Up a rough track, through a field, over a bridge and through a gate, your author finds Ellie Crossley - the first female warden of the Chillingham wild cattle - waiting patiently in her shed. From Easter to October, Ellie offers the chance to meet the Chillingham wild cattle, England's last herd of wild cows who have lived separately from the rest of the world in a secret park in the Northumberland hills for 800 years.
Once owned by the lords of Chillingham Castle - still standing just a few field away - the cattle are now in the care of the Chillingham Wild Cattle
Association, and the only way to see them is via one of Ellie's regular
£8 safaris, either on foot or in a tiny off-roader. The visits
occasionally offer the chance to watch a real bullfight or see a newborn
calf, but your author was just as content to watch these great beasts
scratching off their winter coats and happily munching grass on a spring
morning, just as they have been doing for centuries.

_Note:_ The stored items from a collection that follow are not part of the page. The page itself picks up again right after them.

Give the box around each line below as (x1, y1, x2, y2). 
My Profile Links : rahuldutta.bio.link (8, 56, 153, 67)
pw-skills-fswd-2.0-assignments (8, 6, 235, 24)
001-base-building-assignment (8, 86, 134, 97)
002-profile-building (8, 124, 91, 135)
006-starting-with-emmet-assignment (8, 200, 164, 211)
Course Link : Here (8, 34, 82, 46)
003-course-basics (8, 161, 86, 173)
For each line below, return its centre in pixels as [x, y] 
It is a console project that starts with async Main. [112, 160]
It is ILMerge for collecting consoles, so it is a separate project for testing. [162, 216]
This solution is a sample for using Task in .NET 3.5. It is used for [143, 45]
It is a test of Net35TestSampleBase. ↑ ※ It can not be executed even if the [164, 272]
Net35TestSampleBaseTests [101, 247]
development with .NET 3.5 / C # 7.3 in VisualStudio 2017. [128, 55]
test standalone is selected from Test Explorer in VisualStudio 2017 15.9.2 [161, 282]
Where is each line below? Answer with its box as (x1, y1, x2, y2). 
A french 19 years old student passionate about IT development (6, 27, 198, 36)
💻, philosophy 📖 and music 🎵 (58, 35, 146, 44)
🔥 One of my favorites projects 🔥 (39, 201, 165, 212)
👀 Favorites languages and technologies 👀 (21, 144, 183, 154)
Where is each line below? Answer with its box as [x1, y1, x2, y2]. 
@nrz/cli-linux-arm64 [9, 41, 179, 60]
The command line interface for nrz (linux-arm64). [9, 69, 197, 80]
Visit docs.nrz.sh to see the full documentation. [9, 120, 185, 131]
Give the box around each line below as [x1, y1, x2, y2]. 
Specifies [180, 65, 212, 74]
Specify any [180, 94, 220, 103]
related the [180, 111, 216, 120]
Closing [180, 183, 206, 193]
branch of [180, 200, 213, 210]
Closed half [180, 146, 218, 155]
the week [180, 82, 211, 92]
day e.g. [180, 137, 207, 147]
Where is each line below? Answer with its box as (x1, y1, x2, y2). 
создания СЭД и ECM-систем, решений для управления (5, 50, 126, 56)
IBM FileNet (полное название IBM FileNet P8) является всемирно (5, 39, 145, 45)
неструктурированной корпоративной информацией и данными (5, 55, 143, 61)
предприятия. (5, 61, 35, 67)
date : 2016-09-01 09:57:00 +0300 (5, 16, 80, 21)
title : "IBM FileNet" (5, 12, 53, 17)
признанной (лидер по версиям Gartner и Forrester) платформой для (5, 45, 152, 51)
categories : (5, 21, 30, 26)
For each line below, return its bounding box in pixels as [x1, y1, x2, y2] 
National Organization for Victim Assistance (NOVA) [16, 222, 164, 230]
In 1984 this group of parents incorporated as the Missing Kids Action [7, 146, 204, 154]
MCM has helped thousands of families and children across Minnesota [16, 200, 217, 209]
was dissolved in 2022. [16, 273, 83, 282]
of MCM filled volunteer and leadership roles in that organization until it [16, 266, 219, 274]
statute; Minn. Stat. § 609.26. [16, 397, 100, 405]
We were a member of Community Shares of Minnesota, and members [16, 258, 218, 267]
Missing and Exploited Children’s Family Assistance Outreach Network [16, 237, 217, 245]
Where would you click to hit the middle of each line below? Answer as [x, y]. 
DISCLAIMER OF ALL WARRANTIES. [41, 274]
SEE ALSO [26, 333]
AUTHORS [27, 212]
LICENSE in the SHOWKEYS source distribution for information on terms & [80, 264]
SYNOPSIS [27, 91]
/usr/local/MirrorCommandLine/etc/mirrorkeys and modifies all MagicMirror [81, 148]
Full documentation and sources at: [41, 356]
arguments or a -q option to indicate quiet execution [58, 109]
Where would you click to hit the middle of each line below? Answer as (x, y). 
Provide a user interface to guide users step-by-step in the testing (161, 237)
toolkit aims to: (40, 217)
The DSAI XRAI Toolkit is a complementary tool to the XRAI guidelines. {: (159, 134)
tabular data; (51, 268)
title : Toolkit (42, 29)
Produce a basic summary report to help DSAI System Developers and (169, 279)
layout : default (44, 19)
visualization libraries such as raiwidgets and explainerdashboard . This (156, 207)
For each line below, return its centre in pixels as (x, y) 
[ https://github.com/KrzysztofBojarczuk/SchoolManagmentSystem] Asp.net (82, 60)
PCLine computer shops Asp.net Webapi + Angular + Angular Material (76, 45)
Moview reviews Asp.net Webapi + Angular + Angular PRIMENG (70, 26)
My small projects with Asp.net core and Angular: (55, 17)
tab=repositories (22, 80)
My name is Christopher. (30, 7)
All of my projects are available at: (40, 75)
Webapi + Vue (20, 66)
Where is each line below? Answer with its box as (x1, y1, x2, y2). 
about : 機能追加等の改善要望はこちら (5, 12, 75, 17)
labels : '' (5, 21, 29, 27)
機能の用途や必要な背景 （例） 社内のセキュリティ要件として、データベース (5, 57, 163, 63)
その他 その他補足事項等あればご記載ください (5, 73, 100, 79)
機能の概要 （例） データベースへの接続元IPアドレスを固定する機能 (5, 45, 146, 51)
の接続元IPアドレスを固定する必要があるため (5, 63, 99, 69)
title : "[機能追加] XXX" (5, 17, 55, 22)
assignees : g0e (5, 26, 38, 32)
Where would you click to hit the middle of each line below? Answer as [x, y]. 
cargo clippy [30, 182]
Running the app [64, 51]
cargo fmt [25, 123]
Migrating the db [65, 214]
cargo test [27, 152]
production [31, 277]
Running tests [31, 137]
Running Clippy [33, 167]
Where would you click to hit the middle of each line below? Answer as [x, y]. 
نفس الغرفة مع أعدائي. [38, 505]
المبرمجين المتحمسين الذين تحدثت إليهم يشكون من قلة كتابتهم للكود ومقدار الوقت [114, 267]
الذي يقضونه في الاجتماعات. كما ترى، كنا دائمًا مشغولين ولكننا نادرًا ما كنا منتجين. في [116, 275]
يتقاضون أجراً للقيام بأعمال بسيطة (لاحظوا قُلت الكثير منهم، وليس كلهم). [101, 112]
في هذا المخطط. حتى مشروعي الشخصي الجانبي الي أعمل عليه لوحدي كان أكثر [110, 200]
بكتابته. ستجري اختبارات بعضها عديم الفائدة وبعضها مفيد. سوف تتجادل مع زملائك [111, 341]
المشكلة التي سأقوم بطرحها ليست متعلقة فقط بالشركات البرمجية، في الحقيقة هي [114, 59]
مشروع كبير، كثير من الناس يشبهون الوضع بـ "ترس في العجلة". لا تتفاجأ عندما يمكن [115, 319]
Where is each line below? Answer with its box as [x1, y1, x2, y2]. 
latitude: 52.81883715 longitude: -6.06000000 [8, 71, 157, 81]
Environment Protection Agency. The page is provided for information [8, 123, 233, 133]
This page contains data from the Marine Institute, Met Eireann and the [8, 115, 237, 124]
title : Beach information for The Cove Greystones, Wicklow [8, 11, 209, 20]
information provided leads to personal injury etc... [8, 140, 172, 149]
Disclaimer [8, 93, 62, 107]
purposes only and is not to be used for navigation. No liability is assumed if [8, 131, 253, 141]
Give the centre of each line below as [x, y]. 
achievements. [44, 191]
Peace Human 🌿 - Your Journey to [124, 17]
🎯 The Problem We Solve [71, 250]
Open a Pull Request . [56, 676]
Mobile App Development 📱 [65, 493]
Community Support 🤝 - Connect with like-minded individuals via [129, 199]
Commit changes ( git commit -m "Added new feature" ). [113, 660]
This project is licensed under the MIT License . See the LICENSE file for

The herd has lived and died in these fields with minimal interference from humans - save the odd Victorian shooting party - since the 1300s. Calves are freeborn without the help of their keepers and they undergo no veterinary procedures. It's amazing to think that these animals have managed to survive in isolation from the herds of domestic cows who roam the rest of England's millions of acres of cattle pasture for so long.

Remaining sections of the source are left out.